Without including any picture, return the complete set of records exactly.
═══ DATASET
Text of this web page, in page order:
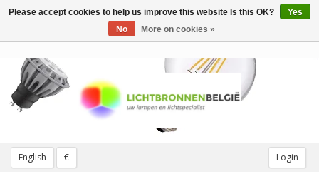
English € Login
Toggle
Please accept cookies to help us improve this website Is this OK?
Yes
No
More on cookies »
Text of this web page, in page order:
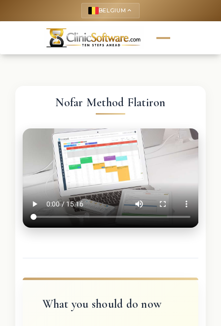
BELGIUM keyboard_arrow_up
Nofar Method Flatiron
What you should do now
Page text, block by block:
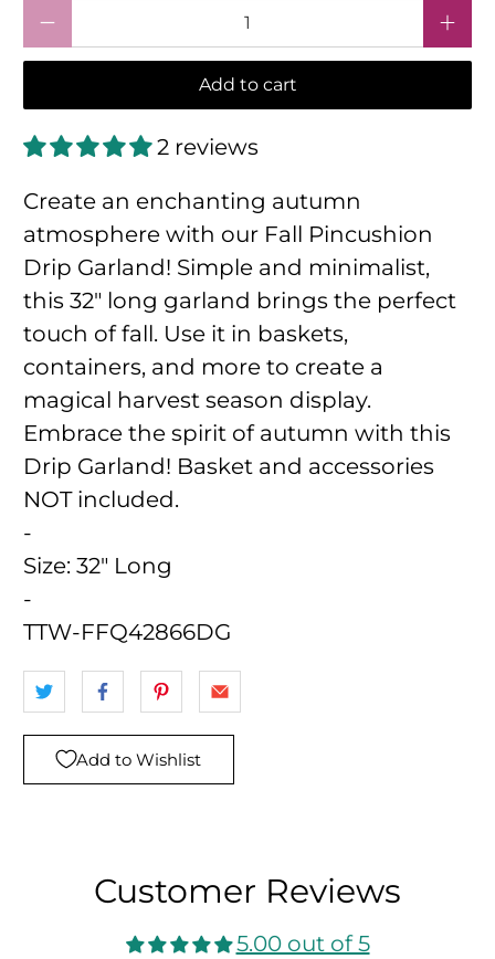
Add to cart
2 reviews
Create an enchanting autumn
atmosphere with our Fall Pincushion
Drip Garland! Simple and minimalist,
this 32" long garland brings the perfect
touch of fall. Use it in baskets,
containers, and more to create a
magical harvest season display.
Embrace the spirit of autumn with this
Drip Garland! Basket and accessories
NOT included.
-
Size:32" Long
-
TTW-FFQ42866DG
Add to Wishlist
Customer Reviews
5.00 out of 5
══════
### ANSWER SECTION
Text of this web page, in page order:
English € Login
Toggle
Please accept cookies to help us improve this website Is this OK?
Yes
No
More on cookies »
Text of this web page, in page order:
BELGIUM keyboard_arrow_up
Nofar Method Flatiron
What you should do now
Page text, block by block:
Add to cart
2 reviews
Create an enchanting autumn
atmosphere with our Fall Pincushion
Drip Garland! Simple and minimalist,
this 32" long garland brings the perfect
touch of fall. Use it in baskets,
containers, and more to create a
magical harvest season display.
Embrace the spirit of autumn with this
Drip Garland! Basket and accessories
NOT included.
-
Size:32" Long
-
TTW-FFQ42866DG
Add to Wishlist
Customer Reviews
5.00 out of 5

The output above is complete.